In 1944, the group conducted "Operation Crossbow" program to determine the best method of attacking German V-1 "buzz bomb" sites along the French and Dutch coasts, February 1944. Began testing the Republic-Ford JB-2, an American version of the German V-1, which became the foundation of the Air Force guided missile program, October 1944.
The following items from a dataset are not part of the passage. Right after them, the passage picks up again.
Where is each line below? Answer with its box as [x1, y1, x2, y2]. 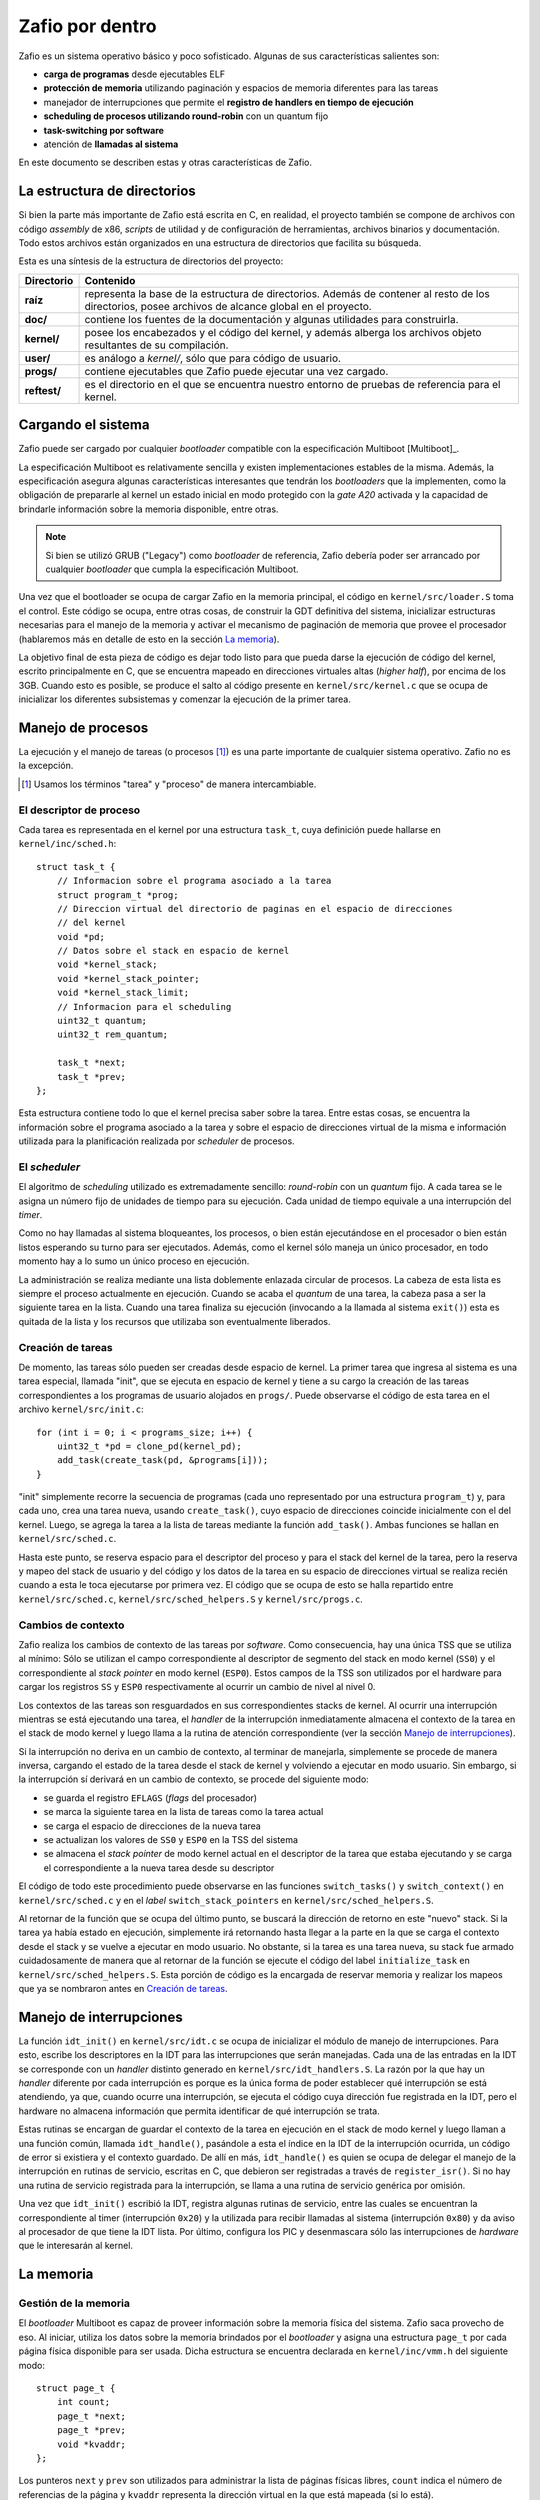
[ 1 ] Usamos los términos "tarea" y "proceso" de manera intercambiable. [21, 778, 317, 790]
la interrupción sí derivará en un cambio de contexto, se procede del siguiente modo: [18, 1773, 369, 1785]
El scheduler [18, 1160, 81, 1174]
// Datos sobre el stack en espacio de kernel [56, 945, 290, 957]
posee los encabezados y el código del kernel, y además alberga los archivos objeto [84, 325, 482, 339]
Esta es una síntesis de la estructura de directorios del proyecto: [18, 255, 284, 267]
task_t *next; [56, 1057, 127, 1069]
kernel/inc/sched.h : [18, 838, 117, 850]
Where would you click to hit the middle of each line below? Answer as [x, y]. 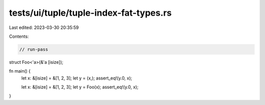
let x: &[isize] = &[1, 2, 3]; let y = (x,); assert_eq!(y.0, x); [77, 78]
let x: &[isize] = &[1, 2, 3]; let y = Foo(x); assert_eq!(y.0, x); [80, 87]
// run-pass [34, 49]
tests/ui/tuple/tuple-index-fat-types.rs [90, 13]
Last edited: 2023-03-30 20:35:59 [44, 27]
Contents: [19, 36]
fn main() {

The AAF found standard military units, based on relatively inflexible tables of organization, were proving less well adapted to the support mission. Accordingly, a more functional system was adopted in which each base was organized into a separate numbered unit. Accordingly, the group was disbanded, and the testing mission and associated personnel of the group were assumed by the 611th AAF Base Unit (Flight Test) (later 611th AF Base Unit (Proof Test Group)). At the same time the 610th Army Air Forces Base Unit (Proving Ground Complement) assumed the equipment, and personnel of the group associated with base support as well as those of the 118th WAC Post Headquarters Company, 2051st Ordnance Company, Aviation (Service), 869th Signal Service Company (Aviation), 24th Aviation Squadron, 4th AAF Emergency Rescue Boat Squadron, and 1453d Quartermaster Service Company (Aviation). Later in 1944, the 610th assumed the electronics and flight test activities of the 611th and became the 610th AAF Base Unit (Flight Test).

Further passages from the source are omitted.